I`ve been running for 2 months 5 km a day at a pace of 25 min.
and 3x25 push ups a day
and 3x25 sit ups a day
what else can I do do get realy to make this as ez as I can 
please help !!!!!!!!!!!!
boot camp is Aug 27th 
(RCR) infantry
   :mg:


----------



## Andrew (4 Aug 2002)

I have been going to the gym for about 5 months now and run anywhere from 3-6 miles/on a treadmill(anyone know if that is just as good as running?) depending on what day it is.(Sometimes run more or less)  And do basic stuff like chin ups sit ups pushups too.  Someone who has done your Basic and Infantry would you more work on legs arms or chest?  What gets used the most when lifting weights?  Or just do it all around equal?  

One thing that I have been doing about 2/3 times a week is taken my hiking bag(it‘s got the metal backing) and filled it with books so it ways about 75lbs and go on ruck marches anywhere from 4-10 miles(they just get really boring on your own).  But ya feel good after.  I hope it will help me out on course.
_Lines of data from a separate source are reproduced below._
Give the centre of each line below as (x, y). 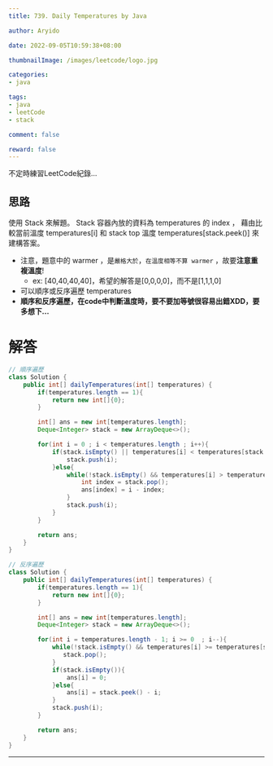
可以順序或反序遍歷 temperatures (76, 291)
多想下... (35, 311)
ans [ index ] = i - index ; (123, 490)
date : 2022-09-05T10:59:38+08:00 (65, 46)
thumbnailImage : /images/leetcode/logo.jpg (83, 60)
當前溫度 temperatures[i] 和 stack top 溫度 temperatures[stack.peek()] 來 (137, 233)
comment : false (34, 134)
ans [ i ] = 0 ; (87, 677)
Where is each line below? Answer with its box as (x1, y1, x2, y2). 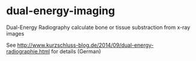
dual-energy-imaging (6, 4, 115, 18)
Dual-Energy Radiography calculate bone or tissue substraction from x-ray (6, 24, 191, 31)
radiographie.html (6, 47, 50, 54)
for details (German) (51, 47, 101, 54)
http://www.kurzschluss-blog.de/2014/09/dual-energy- (17, 41, 154, 49)
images (6, 30, 25, 37)
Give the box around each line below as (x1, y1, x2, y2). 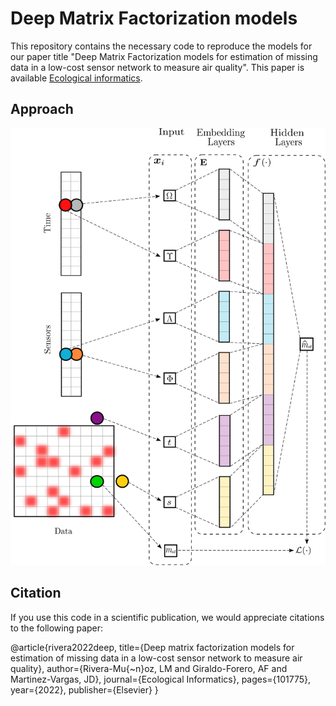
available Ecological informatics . (10, 72, 143, 84)
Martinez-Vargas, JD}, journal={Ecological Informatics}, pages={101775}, (10, 673, 312, 685)
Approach (10, 101, 74, 118)
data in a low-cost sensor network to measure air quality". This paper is (10, 61, 305, 73)
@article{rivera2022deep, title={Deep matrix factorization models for (10, 641, 295, 653)
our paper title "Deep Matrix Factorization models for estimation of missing (10, 50, 318, 62)
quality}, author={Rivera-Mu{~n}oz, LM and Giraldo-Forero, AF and (10, 662, 288, 674)
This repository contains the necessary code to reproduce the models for (10, 40, 313, 52)
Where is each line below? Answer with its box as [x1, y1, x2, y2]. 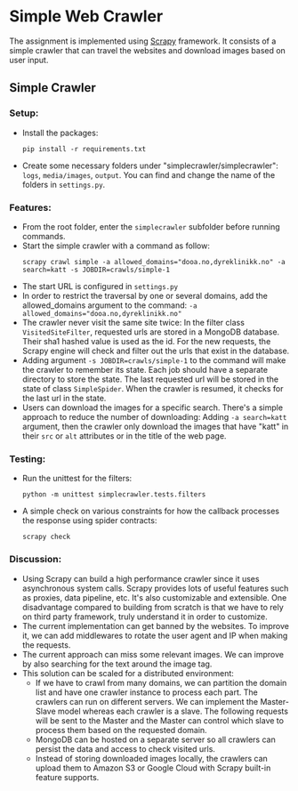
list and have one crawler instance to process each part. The [35, 687, 258, 698]
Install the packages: [21, 127, 99, 138]
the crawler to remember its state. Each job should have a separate [21, 364, 269, 375]
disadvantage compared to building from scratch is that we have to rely [21, 601, 285, 612]
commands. [21, 230, 66, 241]
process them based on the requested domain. [35, 724, 207, 735]
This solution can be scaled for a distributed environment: [21, 667, 234, 678]
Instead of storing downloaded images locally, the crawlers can [35, 753, 269, 763]
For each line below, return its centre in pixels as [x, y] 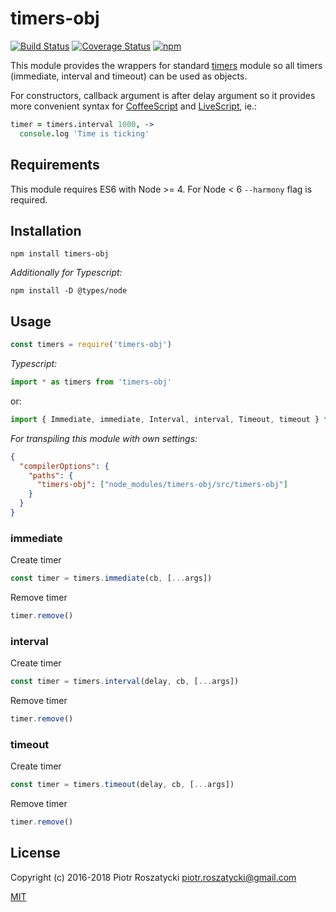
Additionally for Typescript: [66, 273]
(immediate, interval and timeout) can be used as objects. [129, 76]
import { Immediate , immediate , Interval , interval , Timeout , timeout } [165, 419]
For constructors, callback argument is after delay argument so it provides [163, 95]
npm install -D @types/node [69, 291]
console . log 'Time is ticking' [84, 133]
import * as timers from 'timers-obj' [91, 382]
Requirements [55, 165]
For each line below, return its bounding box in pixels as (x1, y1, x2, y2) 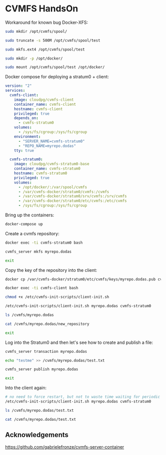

Soon to be a proud memeber of the CF
Andrew   
------------------------------------------------
"May God have mercy upon my enemies, because I won‘t."
Gen. Patton


----------



## Mr_Kester (5 Aug 2002)

Hey Everyone!!!   :warstory:  
I have heard some of the physical training and things are pretty easy, but I‘d like to know how much and how hard should I train? I am only 15 so I‘v got at least 1 year to take action and get ready but what things should I do mostly? 

What parts of my body should I work the most? and can anyone give me some other tips bout mental strengh or other tips about physical training? 

Thanx for all the help and Good Luck to everyone that is already enlisted   

  :mg:                           :fifty:


----------